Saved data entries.

┄┄┄┄┄┄┄┄┄┄

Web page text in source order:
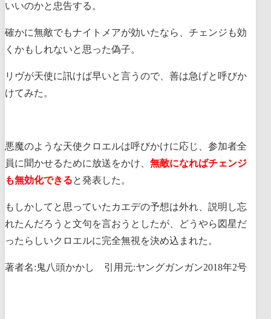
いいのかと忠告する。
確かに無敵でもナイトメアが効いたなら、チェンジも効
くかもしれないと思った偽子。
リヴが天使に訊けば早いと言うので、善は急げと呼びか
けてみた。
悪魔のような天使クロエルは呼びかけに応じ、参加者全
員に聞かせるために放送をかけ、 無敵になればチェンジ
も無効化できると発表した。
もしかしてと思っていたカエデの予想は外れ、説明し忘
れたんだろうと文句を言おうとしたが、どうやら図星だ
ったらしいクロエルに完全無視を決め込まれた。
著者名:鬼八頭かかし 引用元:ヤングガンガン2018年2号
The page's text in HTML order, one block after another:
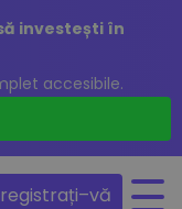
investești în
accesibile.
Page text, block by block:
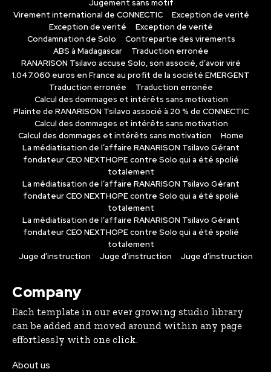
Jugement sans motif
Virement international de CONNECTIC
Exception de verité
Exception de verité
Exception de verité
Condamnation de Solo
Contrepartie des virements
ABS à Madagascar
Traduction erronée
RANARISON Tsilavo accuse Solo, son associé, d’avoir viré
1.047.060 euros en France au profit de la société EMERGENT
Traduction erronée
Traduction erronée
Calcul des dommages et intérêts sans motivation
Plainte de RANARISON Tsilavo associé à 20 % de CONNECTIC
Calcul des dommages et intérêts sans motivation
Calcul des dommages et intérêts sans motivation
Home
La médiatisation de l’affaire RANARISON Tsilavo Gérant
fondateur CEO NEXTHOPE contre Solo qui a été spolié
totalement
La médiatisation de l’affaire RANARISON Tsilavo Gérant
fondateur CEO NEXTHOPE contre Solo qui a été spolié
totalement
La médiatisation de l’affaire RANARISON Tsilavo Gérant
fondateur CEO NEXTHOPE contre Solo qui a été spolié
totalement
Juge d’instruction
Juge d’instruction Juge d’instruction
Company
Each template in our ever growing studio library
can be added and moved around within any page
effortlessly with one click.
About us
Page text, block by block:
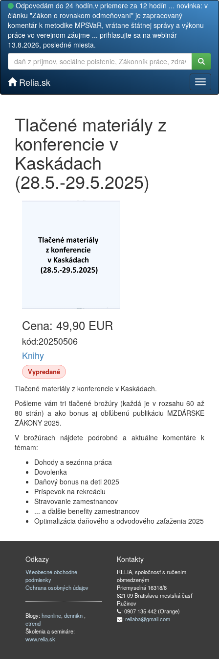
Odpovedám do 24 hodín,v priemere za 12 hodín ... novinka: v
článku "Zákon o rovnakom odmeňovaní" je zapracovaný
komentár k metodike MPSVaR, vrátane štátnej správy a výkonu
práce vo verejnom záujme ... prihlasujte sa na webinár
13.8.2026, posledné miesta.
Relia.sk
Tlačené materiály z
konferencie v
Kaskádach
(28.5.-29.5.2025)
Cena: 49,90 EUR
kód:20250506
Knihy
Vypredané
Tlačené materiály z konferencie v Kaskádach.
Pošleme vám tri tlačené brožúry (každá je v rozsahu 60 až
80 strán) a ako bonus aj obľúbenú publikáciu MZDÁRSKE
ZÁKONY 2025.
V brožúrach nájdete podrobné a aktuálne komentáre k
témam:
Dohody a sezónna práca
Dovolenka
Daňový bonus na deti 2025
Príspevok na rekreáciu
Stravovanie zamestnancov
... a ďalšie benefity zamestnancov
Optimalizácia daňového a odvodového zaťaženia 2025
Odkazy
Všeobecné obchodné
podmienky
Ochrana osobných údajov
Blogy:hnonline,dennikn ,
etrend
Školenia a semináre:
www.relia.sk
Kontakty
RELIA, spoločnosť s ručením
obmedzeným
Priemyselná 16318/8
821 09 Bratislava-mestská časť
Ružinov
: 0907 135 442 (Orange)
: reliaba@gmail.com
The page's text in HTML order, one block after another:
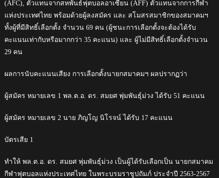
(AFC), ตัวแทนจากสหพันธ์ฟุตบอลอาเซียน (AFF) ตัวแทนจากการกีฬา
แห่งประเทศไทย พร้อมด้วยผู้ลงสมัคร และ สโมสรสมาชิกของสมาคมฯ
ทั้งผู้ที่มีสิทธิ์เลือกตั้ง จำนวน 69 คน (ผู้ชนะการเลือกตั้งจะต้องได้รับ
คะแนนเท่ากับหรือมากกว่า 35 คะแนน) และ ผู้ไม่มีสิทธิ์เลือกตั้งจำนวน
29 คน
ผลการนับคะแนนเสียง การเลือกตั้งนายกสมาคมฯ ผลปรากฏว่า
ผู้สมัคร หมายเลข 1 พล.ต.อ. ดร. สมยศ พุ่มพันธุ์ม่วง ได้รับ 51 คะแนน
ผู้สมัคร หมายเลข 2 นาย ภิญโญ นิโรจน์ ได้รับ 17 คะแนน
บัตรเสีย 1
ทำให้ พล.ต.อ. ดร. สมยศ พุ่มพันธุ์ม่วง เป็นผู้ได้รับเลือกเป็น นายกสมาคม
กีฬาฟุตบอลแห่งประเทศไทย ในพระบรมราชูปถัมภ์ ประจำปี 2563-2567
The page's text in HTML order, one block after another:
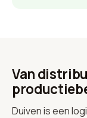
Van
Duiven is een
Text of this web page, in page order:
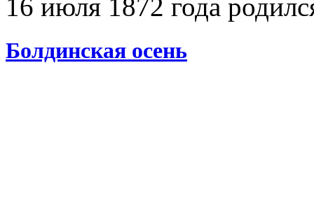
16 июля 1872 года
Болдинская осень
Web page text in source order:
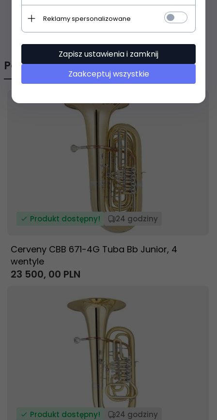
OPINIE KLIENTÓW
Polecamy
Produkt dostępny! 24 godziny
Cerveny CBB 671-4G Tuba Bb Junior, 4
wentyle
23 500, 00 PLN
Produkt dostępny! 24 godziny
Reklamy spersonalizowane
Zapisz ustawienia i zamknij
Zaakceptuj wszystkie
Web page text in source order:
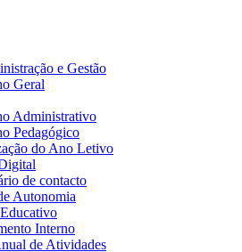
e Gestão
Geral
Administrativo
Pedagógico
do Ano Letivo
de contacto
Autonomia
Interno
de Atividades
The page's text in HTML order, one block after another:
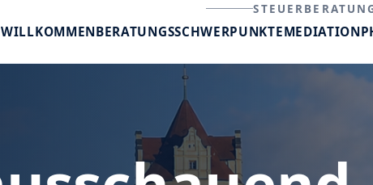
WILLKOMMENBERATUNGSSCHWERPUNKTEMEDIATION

┄┄┄┄┄┄┄┄┄┄

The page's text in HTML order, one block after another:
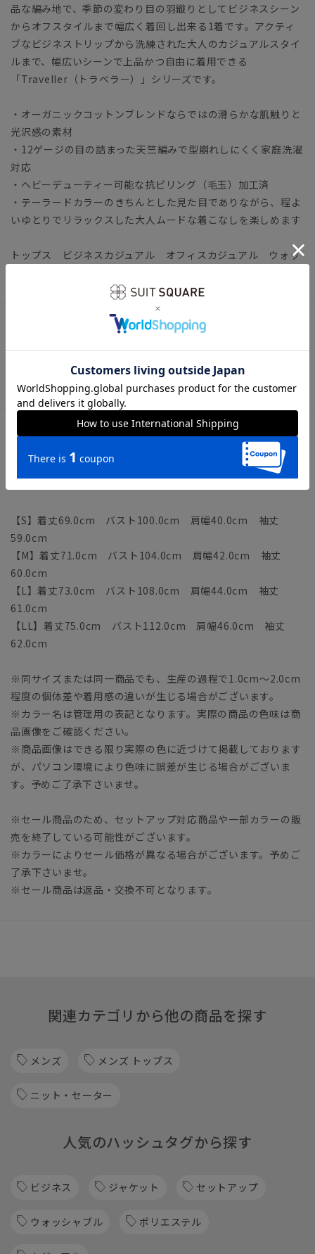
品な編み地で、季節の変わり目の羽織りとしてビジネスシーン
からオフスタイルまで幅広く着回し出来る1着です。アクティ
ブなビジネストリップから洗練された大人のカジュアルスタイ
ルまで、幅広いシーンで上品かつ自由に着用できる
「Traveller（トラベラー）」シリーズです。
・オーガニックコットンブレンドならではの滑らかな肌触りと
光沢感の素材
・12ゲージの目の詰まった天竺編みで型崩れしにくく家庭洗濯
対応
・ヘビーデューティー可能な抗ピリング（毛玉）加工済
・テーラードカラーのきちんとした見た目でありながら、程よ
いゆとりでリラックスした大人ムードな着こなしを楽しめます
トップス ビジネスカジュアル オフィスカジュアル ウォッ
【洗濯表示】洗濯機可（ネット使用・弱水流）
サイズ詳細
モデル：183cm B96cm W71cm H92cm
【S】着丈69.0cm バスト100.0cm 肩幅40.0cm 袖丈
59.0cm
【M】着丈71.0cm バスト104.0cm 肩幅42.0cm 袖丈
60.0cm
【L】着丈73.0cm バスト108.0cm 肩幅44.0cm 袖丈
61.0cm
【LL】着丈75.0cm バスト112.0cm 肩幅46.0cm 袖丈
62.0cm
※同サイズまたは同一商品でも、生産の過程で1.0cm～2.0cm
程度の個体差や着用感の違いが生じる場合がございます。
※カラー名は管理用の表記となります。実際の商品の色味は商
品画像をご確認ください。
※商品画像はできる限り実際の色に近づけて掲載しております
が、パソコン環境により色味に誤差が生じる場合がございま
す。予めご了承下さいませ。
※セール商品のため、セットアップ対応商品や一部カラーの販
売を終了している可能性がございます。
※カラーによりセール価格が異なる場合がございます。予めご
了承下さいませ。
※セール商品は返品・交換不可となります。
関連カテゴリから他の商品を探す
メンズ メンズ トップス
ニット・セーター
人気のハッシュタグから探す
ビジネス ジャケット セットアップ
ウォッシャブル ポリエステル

┄┄┄┄┄┄┄┄┄┄

The required output is every line above that contains the string "materiály".

Tlačené materiály z
Tlačené materiály z konferencie v Kaskádach.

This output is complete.